Would you restate each entry word for word, omitting the pictures?
== Input for this task
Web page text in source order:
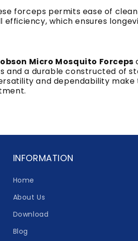
forceps permits ease of
efficiency, which ensures
Micro Mosquito Forceps
a durable constructed of
and dependability
INFORMATION
Home
About Us
Download
Blog
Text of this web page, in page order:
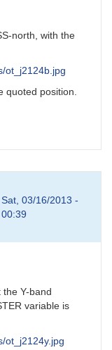
north, with the
ot_j2124b.jpg
quoted position.
Sat, 03/16/2013 -
00:39
Y-band
variable is
ot_j2124y.jpg
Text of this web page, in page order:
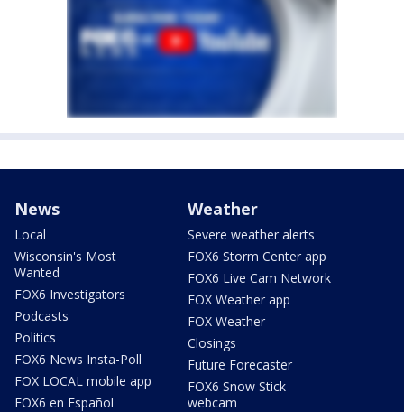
====
> **Your solution**:
Web page text in source order:
forceps permits ease of
efficiency, which ensures
Micro Mosquito Forceps
a durable constructed of
and dependability
INFORMATION
Home
About Us
Download
Blog
Text of this web page, in page order:
north, with the
ot_j2124b.jpg
quoted position.
Sat, 03/16/2013 -
00:39
Y-band
variable is
ot_j2124y.jpg
Text of this web page, in page order:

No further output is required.